Garfield - Pooky
Mi sono trasferita da Bergamo a Trieste, lasciando la mia famiglia e la me-bambina. Purtroppo la me-combinaguai mi ha seguita e ogni tanto devo farci i conti e ammettere che è la parte di me che preferisco perché mi fa sempre parecchio ridere.

venerdì 17 giugno 2016

Giorno 34- Izzy

Izzy

Entrò in casa e si scrollò la pioggia di dosso. Non amava quel tempo uggioso, la faceva sentire triste, vecchia, più stanca. Si sedette al suo solito posto, vicino alla finestra. Le piaceva stare lì: vedeva passare la gente, là oltre quel vetro tempestato di aloni e immaginava le loro vite, chissà magari lente e solitarie, proprio come la sua.
Si stiracchiò un poco; quel maledetto autunno le entrava nelle ossa, il freddo le bloccava la schiena. Eppure anagraficamente non era così vecchia quanto il suo umore di quel periodo la faceva sentire. Certo, non riusciva più a correre senza sosta per un giorno intero e la sera avere ancora energia, ma non era ancora il momento di poltrire sul divano da mattina a sera.
Quando si sedeva su quella sedia che le dava una perfetta visuale dell'esterno si sentiva più viva. Talvolta si chiedeva cosa avesse fatto nella vita; avrebbe lasciato la sua impronta in questo mondo? Faceva spesso quei viaggi interiori e finivano sempre con la stessa frase: "Ma sì, Izzy, c'è ancora tempo". Quella volta accadde qualcosa di diverso.
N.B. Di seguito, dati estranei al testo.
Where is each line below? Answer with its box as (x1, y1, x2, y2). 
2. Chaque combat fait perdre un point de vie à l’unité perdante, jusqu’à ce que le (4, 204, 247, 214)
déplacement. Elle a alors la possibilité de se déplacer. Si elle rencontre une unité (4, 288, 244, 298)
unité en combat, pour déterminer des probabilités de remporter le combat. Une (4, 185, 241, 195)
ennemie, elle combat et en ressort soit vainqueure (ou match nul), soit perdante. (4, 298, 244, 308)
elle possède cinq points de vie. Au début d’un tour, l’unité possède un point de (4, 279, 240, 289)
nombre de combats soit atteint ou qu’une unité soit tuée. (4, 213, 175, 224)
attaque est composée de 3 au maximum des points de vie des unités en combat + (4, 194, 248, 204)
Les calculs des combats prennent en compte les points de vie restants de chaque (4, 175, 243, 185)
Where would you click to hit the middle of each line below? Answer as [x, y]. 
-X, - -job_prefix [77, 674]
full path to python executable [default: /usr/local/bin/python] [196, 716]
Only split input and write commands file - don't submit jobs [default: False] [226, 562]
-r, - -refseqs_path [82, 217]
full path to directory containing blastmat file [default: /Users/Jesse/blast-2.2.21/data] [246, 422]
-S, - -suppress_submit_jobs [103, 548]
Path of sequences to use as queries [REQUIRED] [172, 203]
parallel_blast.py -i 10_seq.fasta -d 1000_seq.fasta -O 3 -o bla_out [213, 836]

Decise di prendere in mano la sua vita, di fare le cose che prima non avrebbe mai fatto. Forse in ogni caso non avrebbe lasciato un segno tangibile della sua presenza ai posteri, ma avrebbe vissuto la più straordinaria delle vite, questo era sicuro.
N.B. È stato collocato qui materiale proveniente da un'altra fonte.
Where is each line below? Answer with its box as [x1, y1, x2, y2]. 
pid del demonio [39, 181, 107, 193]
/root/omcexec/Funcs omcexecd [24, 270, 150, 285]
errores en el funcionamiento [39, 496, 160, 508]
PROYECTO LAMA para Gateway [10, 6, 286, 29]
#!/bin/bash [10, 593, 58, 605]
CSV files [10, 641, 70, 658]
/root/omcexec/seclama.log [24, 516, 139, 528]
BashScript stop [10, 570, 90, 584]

Una volta aveva sentito dire da uno dei tanti intellettuali occhialuti che Elena (la sua coinquilina) invitava per un drink (cosa mai ci trovava in quegli individui), che il miglior modo per essere felici è affrontare e vincere le proprie paure. Non doveva pensare molto alla cosa che temeva di più in assoluto: tuffarsi. Quando era molto piccola, in un pomeriggio d'estate appiccicosa, qualcuno (forse zio Joe) l'aveva buttata in un canale piuttosto profondo, così, senza preavviso e lei tutta piccola e indifesa si era dovuta barcamenare non poco per riguadagnare la terraferma. Sì, quello la terrorizzava.
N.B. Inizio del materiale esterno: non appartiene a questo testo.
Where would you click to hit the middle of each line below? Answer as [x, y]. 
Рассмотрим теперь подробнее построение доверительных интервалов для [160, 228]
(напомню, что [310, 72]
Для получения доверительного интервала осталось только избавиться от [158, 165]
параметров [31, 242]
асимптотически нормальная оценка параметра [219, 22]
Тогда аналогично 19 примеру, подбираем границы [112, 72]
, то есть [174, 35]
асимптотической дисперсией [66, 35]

Ma chissà, forse quel pomposo topo di biblioteca che le aveva persino fregato il suo abituale posto sul divano intendeva qualcosa di più profondo,  forse non era l'affrontare la paura dell'azione, ma dell'inazione: le paure più recondite, quelle che ti attanagliano la notte e non ti fanno dormire. Lei non dormiva molto di notte da anni. Le piaceva girare per casa, bere del latte, osservare quelle luci alte in cielo, le stelle, ed ascoltare; si sentono i rumori più curiosi la notte: auto che sfrecciano, cani che latrano, lo sciacquone dei vicini, per non parlare del loro neonato marmocchio, che piangeva in continuazione. Non le piacevano affatto i bambini: creature troppo goffe e allegre per la sua anima oscura. Non era cattiva, non lei. Diciamo che non era il tipo da relazioni sociali stabili. Eccolo lì il problema...non aveva amici, non si faceva avvicinare da nessuno, ogni volta che qualcuno tendeva la mano verso di lei, si ritraeva con una espressione svogliata. Non voleva aiuto da nessuno, lei. Anche sua madre, che l'aveva lasciata troppo presto, intuiva il suo malessere e la spronava ad essere più gentile. A che serviva, la gentilezza?
Ma ora....ora che aveva raggiunto la piena maturità e che sentiva, anche se in lontananza, i sospiri della vecchiaia, aveva un vuoto dentro di sé: "Non ho mai espresso i miei sentimenti- pensava- non ho mai fatto capire a Elena, la mia unica famiglia, quanto la amo e quanto le sono grata, perché si prende cura di me sempre, anche quando faccio l'antipatica". Doveva agire, prima che fosse troppo tardi. Sentì la chiave girare nella toppa. Era Elena, era tornata presto quel giorno. Si rizzò di scatto e balzò tra le braccia della sua umana, miagolando sommessamente. "Non è così male, in fondo", pensò mentre premeva il nasino contro la spalla della padrona, che le accarezzava il pelo, morbido e fulvo, come quello di un tigrotto senza strisce. Sì, aveva deciso: avrebbe vissuto la migliore delle vite, forse una delle nove che si crede che i gatti abbiano, ma sicuramente la più bella.